(Collected data)
==========
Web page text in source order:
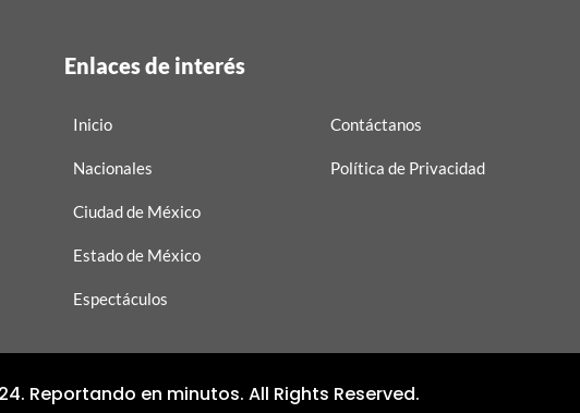
Enlaces de interés
Inicio
Nacionales
Ciudad de México
Estado de México
Espectáculos
Contáctanos
Política de Privacidad
Reportando en minutos. All Rights Reserved.
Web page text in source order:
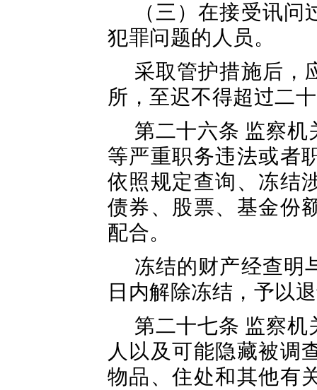
（三）在接受讯
犯罪问题的人员。
采取管护措施后，
所，至迟不得超过二
第二十六条 监察
等严重职务违法或者
依照规定查询、冻结
债券、股票、基金份
配合。
冻结的财产经查明
日内解除冻结，予以
第二十七条 监察
人以及可能隐藏被调
物品、住处和其他有
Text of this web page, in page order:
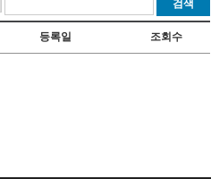
검색
등록일 조회수
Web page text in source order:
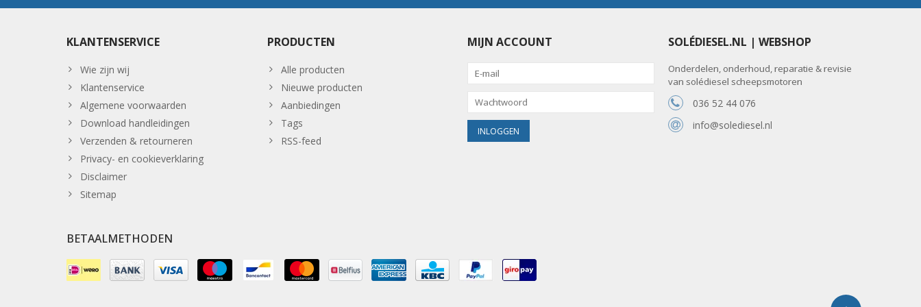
==========
Assignment: What is needed is a verbatim transcription of the records, minus the pictures.

Solution to this problem:
Web page text in source order:
Enlaces de interés
Inicio
Nacionales
Ciudad de México
Estado de México
Espectáculos
Contáctanos
Política de Privacidad
Reportando en minutos. All Rights Reserved.
Web page text in source order:
（三）在接受讯
犯罪问题的人员。
采取管护措施后，
所，至迟不得超过二
第二十六条 监察
等严重职务违法或者
依照规定查询、冻结
债券、股票、基金份
配合。
冻结的财产经查明
日内解除冻结，予以
第二十七条 监察
人以及可能隐藏被调
物品、住处和其他有
Text of this web page, in page order:
검색
등록일 조회수
Web page text in source order:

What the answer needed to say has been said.